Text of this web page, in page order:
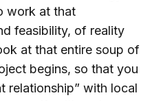
work at that
feasibility, of reality
at that entire soup of
begins, so that you
relationship” with local
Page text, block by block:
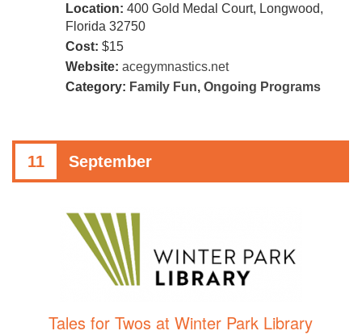
Location: 400 Gold Medal Court, Longwood,
Florida 32750
Cost: $15
Website: acegymnastics.net
Category: Family Fun, Ongoing Programs
11 September
Tales for Twos at Winter Park Library
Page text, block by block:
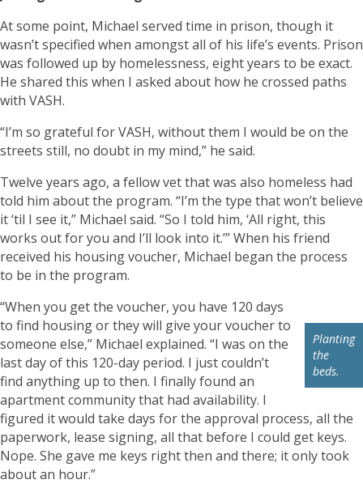
At some point, Michael served time in prison, though it
wasn’t specified when amongst all of his life’s events. Prison
was followed up by homelessness, eight years to be exact.
He shared this when I asked about how he crossed paths
with VASH.
“I’m so grateful for VASH, without them I would be on the
streets still, no doubt in my mind,” he said.
Twelve years ago, a fellow vet that was also homeless had
told him about the program. “I’m the type that won’t believe
it ‘til I see it,” Michael said. “So I told him, ‘All right, this
works out for you and I’ll look into it.’” When his friend
received his housing voucher, Michael began the process
to be in the program.
Planting
the
beds.
“When you get the voucher, you have 120 days
to find housing or they will give your voucher to
someone else,” Michael explained. “I was on the
last day of this 120-day period. I just couldn’t
find anything up to then. I finally found an
apartment community that had availability. I
figured it would take days for the approval process, all the
paperwork, lease signing, all that before I could get keys.
Nope. She gave me keys right then and there; it only took
about an hour.”
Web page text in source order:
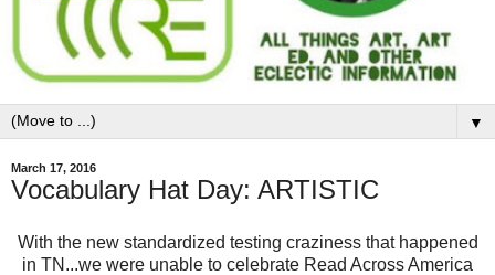
▼
March 17, 2016
Vocabulary Hat Day: ARTISTIC
With the new standardized testing craziness that happened
in TN...we were unable to celebrate Read Across America
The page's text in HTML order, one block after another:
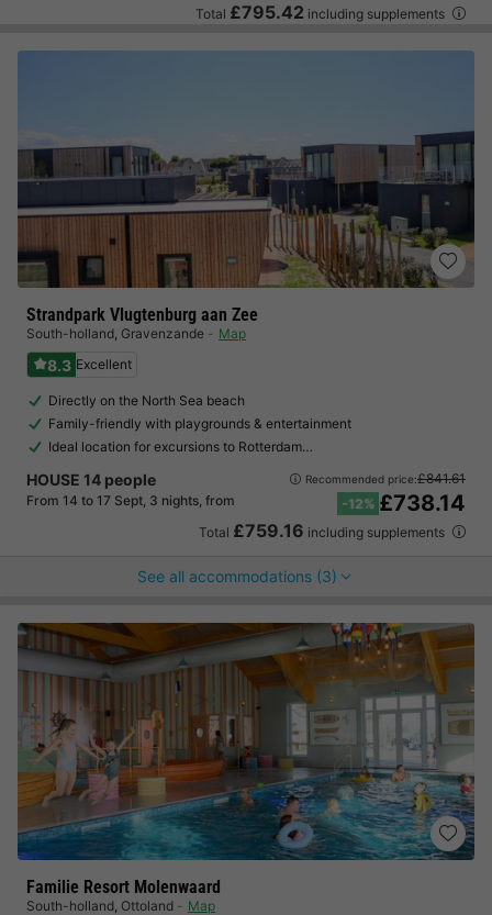
Total £795.42 including supplements
Strandpark Vlugtenburg aan Zee
South-holland, Gravenzande Map
8.3 Excellent
Directly on the North Sea beach
Family-friendly with playgrounds & entertainment
Ideal location for excursions to Rotterdam…
HOUSE 14 people
From 14 to 17 Sept, 3 nights, from
Recommended price:£841.61
-12% £738.14
Total £759.16 including supplements
See all accommodations (3)
Familie Resort Molenwaard
South-holland, Ottoland Map
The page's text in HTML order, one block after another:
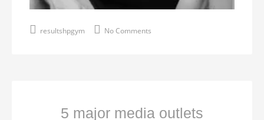
resultshpgym No Comments
5 major media outlets
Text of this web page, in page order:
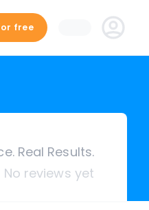
free
Real Results.
No reviews yet
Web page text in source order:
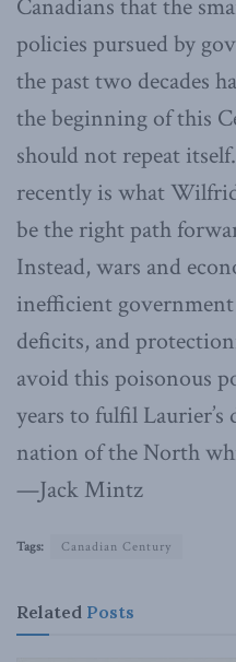
Canadians that the
policies pursued by
the past two decades
the beginning of this
should not repeat
recently is what
be the right path
Instead, wars and
inefficient
deficits, and
avoid this poisonous
years to fulfil
nation of the North
—Jack Mintz
Tags: Canadian Century
Related Posts
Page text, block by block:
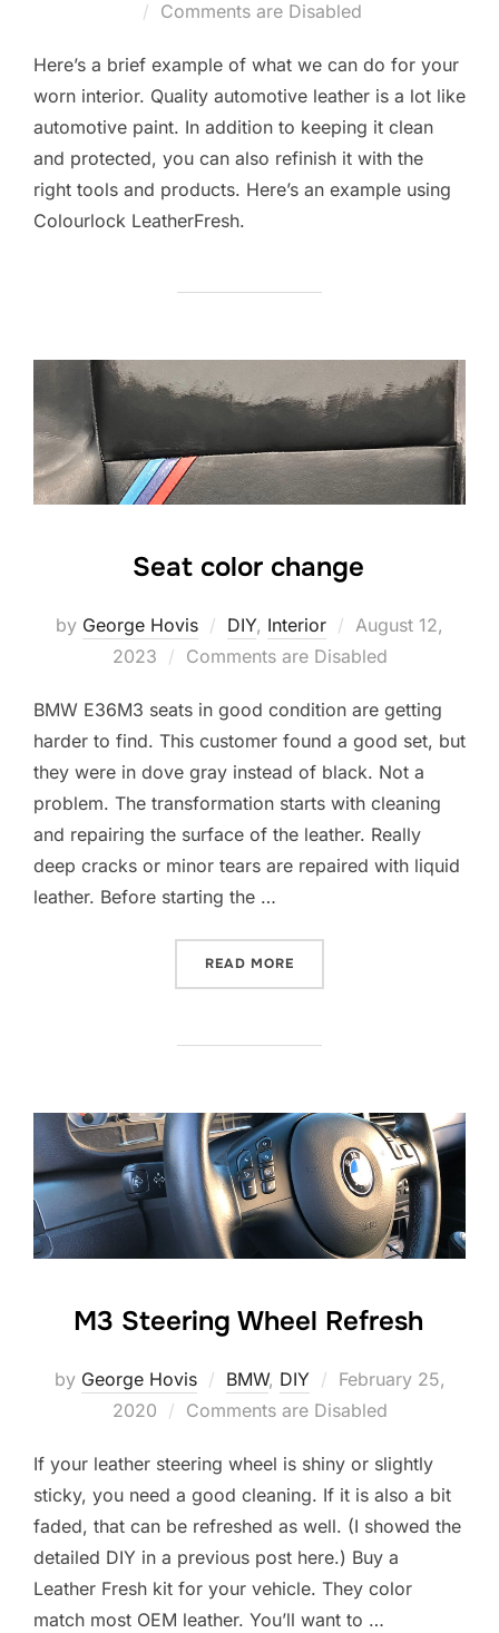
----
To do |
Give back all the data exactly, minus pictures.

Task response |
Text of this web page, in page order:
work at that
feasibility, of reality
at that entire soup of
begins, so that you
relationship” with local
Page text, block by block:
Location: 400 Gold Medal Court, Longwood,
Florida 32750
Cost: $15
Website: acegymnastics.net
Category: Family Fun, Ongoing Programs
11 September
Tales for Twos at Winter Park Library
Page text, block by block:
At some point, Michael served time in prison, though it
wasn’t specified when amongst all of his life’s events. Prison
was followed up by homelessness, eight years to be exact.
He shared this when I asked about how he crossed paths
with VASH.
“I’m so grateful for VASH, without them I would be on the
streets still, no doubt in my mind,” he said.
Twelve years ago, a fellow vet that was also homeless had
told him about the program. “I’m the type that won’t believe
it ‘til I see it,” Michael said. “So I told him, ‘All right, this
works out for you and I’ll look into it.’” When his friend
received his housing voucher, Michael began the process
to be in the program.
Planting
the
beds.
“When you get the voucher, you have 120 days
to find housing or they will give your voucher to
someone else,” Michael explained. “I was on the
last day of this 120-day period. I just couldn’t
find anything up to then. I finally found an
apartment community that had availability. I
figured it would take days for the approval process, all the
paperwork, lease signing, all that before I could get keys.
Nope. She gave me keys right then and there; it only took
about an hour.”
Web page text in source order:
▼
March 17, 2016
Vocabulary Hat Day: ARTISTIC
With the new standardized testing craziness that happened
in TN...we were unable to celebrate Read Across America
The page's text in HTML order, one block after another:
Total £795.42 including supplements
Strandpark Vlugtenburg aan Zee
South-holland, Gravenzande Map
8.3 Excellent
Directly on the North Sea beach
Family-friendly with playgrounds & entertainment
Ideal location for excursions to Rotterdam…
HOUSE 14 people
From 14 to 17 Sept, 3 nights, from
Recommended price:£841.61
-12% £738.14
Total £759.16 including supplements
See all accommodations (3)
Familie Resort Molenwaard
South-holland, Ottoland Map
The page's text in HTML order, one block after another:
resultshpgym No Comments
5 major media outlets
Text of this web page, in page order:
free
Real Results.
No reviews yet
Web page text in source order:
Canadians that the
policies pursued by
the past two decades
the beginning of this
should not repeat
recently is what
be the right path
Instead, wars and
inefficient
deficits, and
avoid this poisonous
years to fulfil
nation of the North
—Jack Mintz
Tags: Canadian Century
Related Posts
Page text, block by block:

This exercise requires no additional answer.